Question

A fair coin is tossed n times. Let X = the number of heads obtained. If (X = 4), P(X = 5) and P(X = 6) are in A.P., then n is equal to
(a) 7
(b) 10
(c) 1
(d) 14

Answer 1

Hint : Here, we use the concept of binomial distribution, as heads or tails are only outcomes. Use formula of r successes for X = 4, X = 5 and X = 6. Also it is given successes are in A.P. so relate the tree using the mean of A.P. formula. By solving the equation obtained find the value of n.

Complete step-by-step answer :
When a coin is tossed, we get either head or tail.
Probability of getting is $p = \dfrac{1}{2}$
Probability of getting tail i.e., probability of not getting head as outcome = 1 – p = $= 1 - \dfrac{1}{2} = \dfrac{1}{2}$
Applying formula of r successes
$\therefore P(X = r) = {}^n{C_r}{p^r}{\left( {1 - p} \right)^{n - r}} = {}^n{C_r}{\left( {\dfrac{1}{2}} \right)^n}$
Since P(X = 4), P(X = 5) and P(X = 6) are in A.P.
Also it is given that; three terms are in A.P. then twice of mid-term is equal to sum of its extremes.
∴ 2P(X = 5) = P(X = 4) + P(X = 6)
$\Rightarrow 2 = \dfrac{{P(X = 4)}}{{P(X = 5)}} + \dfrac{{P(X = 6)}}{{P(X = 5)}}$
Putting values
$\Rightarrow 2 = \dfrac{{{}^n{C_4}}}{{{}^n{C_5}}} + \dfrac{{{}^n{C_6}}}{{{}^n{C_5}}}$
Simplifying the equation
$\Rightarrow 2 = \dfrac{{n!}}{{4!(n - 4)!}} \times \dfrac{{5!(n - 5)!}}{{n!}} + \dfrac{{n!}}{{4!(n - 4)!}} \times \dfrac{{5!(n - 5)!}}{{n!}}$
Simplifying values and cancelling factorial values
$\Rightarrow 2 = \dfrac{5}{{n - 4}} + \dfrac{{n - 5}}{6}$
Rearranging the using and represented in quadratic equation form.
⇒ ${n^2} - 21n + 98 = 0$
Solving quadratic equation, using factorization method
$\Rightarrow {n^2} - 14n - 7n + 98 = 0$
⇒ n(n – 14) – 7(n – 14) = 0
⇒ (n – 14) (n – 7) = 0
⇒ n – 14 = 0 OR n – 7 = 0
⇒ n = 14 OR n = 7

So, the correct answer is “Option A AND D”.

Note : In these types of questions, use the formula of binomial distribution, so must understand what type of probability is asked.

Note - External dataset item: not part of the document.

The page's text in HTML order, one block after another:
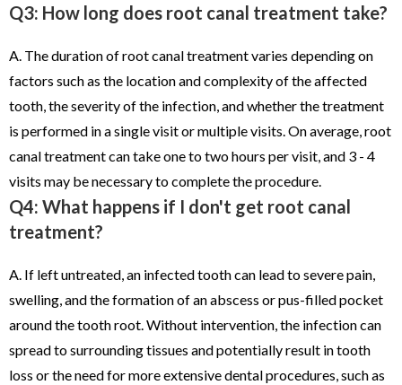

Also use the concept of A.P. as this is given in question. Solve the equation very carefully because in the case of binomial distribution you will always get complex equations as it involves factorial. Always try to cancel factorial terms by one another, do not find the value of factorial.